Tullett Prebon Plc (TLPR:LSE): Last: 306.30, down 18.4 (-5.67%), High: 325.00, Low: 306.00, Volume: 765.19k
BE
No real surprises in the numbers it seems.
NH
revenues down 6% because of all the staff they lost
NH
and apparently it is cheap
NH
on 8 times forecast earnigs
BE
…. but with regulatory risk unlikely to go away
NH
and still very much a voice broker
NH
just trying to get a bit of comment on this
NH
Here’s James Hamilton at Numis
NH
Profit in line at £157m with EPS a little better (49.2p) due to a lower tax charge and dividend also better at 15p for the full year. Revenue run rate down 5% in first two months and the group has lost 6% of revenue due to staff losses. We believe the profit impact of the staff losses is a fraction of the revenue and expect much of the revenue to be replaced as the year progresses. We do not expect to substantially change our forecasts and expect profits to fall 14% this year to £134.8m which translates to a PE of 7.8x and a 5% yield.
NH
Tullett continues to benefit from the weakness of the pound with 34% of group revenues being in US $ and with the average exchange rate last year being 1.55 there should be some further benefit through 2010. At constant exchange rates revenues fell 9% last year and the run rate is down 5% so far this year.

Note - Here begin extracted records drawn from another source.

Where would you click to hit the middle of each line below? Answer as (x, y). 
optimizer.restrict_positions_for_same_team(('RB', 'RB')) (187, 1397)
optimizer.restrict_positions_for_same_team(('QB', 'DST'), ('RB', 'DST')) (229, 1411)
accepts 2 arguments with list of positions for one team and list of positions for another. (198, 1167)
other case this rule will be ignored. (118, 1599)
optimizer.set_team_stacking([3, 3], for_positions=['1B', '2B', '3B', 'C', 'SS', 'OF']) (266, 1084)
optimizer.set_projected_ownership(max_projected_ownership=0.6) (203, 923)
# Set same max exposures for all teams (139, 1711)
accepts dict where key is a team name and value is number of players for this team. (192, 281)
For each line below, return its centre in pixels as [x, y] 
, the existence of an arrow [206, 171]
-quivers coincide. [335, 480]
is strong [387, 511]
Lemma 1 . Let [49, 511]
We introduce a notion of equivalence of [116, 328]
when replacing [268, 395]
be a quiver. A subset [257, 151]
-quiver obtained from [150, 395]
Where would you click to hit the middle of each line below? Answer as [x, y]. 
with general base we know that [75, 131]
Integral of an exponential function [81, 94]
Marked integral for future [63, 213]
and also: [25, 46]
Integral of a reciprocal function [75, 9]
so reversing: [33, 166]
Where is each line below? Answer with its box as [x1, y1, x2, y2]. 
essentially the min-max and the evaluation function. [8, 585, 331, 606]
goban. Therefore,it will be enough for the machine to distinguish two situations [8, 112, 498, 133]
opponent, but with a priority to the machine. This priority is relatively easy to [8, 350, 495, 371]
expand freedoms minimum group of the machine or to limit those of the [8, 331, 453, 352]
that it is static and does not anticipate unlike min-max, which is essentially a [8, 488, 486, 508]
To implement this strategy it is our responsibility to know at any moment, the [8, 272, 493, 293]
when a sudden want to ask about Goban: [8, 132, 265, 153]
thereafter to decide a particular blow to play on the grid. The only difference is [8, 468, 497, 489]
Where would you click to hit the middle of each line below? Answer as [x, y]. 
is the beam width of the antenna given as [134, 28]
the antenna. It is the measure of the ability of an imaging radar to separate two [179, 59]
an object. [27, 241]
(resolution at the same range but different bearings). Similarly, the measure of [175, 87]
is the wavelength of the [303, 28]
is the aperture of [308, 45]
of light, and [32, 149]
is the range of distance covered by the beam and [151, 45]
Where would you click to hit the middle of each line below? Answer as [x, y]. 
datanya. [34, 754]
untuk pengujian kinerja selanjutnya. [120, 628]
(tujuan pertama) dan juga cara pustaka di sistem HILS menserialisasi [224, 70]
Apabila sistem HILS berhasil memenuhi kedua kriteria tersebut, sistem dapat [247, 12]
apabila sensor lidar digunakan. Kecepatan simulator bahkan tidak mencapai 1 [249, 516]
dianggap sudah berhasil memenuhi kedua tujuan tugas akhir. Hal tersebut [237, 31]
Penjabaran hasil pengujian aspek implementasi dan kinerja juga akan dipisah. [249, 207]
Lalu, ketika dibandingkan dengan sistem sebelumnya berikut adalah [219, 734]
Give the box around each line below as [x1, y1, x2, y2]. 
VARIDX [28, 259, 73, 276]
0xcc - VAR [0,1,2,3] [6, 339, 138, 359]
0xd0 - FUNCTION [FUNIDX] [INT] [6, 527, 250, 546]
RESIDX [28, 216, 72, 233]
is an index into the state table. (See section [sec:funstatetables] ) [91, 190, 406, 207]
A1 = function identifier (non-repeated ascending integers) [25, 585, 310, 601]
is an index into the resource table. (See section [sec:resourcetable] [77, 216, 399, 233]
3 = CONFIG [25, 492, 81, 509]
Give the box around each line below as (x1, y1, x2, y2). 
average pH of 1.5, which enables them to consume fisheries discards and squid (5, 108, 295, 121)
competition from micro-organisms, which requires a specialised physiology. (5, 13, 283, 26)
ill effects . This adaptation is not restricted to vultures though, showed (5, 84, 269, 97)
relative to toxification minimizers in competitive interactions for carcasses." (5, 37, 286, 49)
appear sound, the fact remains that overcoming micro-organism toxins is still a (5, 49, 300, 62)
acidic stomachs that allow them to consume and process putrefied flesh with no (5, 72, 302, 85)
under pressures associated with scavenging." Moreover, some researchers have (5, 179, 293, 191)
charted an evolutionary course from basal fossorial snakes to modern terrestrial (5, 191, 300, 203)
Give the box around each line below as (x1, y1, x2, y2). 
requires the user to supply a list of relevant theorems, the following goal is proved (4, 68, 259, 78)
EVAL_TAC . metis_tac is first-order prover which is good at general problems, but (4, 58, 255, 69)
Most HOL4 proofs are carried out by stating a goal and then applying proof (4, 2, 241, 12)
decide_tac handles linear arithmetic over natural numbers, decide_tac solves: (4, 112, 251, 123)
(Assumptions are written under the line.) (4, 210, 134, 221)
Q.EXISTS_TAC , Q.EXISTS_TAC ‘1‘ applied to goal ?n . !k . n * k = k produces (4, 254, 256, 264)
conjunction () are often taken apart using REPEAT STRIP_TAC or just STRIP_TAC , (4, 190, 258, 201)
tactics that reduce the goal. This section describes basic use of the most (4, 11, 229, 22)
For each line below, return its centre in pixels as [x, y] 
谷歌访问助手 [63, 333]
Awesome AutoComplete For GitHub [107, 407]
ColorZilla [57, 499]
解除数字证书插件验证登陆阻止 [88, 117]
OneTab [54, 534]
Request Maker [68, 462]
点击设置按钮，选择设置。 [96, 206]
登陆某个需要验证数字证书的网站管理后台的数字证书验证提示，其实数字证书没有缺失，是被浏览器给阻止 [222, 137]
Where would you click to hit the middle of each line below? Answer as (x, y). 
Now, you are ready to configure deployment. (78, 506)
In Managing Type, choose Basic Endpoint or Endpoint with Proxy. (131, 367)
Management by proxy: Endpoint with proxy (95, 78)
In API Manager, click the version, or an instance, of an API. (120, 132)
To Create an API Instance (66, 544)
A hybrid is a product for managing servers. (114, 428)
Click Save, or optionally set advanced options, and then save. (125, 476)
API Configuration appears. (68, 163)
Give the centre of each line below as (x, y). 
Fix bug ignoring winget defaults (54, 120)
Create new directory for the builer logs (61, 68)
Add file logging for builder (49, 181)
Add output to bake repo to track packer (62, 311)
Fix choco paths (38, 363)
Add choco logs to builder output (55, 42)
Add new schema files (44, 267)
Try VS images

Revenues through H2 2009 were however 17% lower than those in H1. We currently expect a 7% decline in revenues and a 14% decline in profitability this year delivering what we hope to be a bottom
NH
There seems to be no letup in the governmental pressure for bank risk taking and trading to be restricted with greater capital allocated against such trades. Our concern is IDB volumes could see a second leg down post the introduction of new regulation. While Tullett is exposed to this regulatory risk we believe IDB’s provide a valuable part of the global economy.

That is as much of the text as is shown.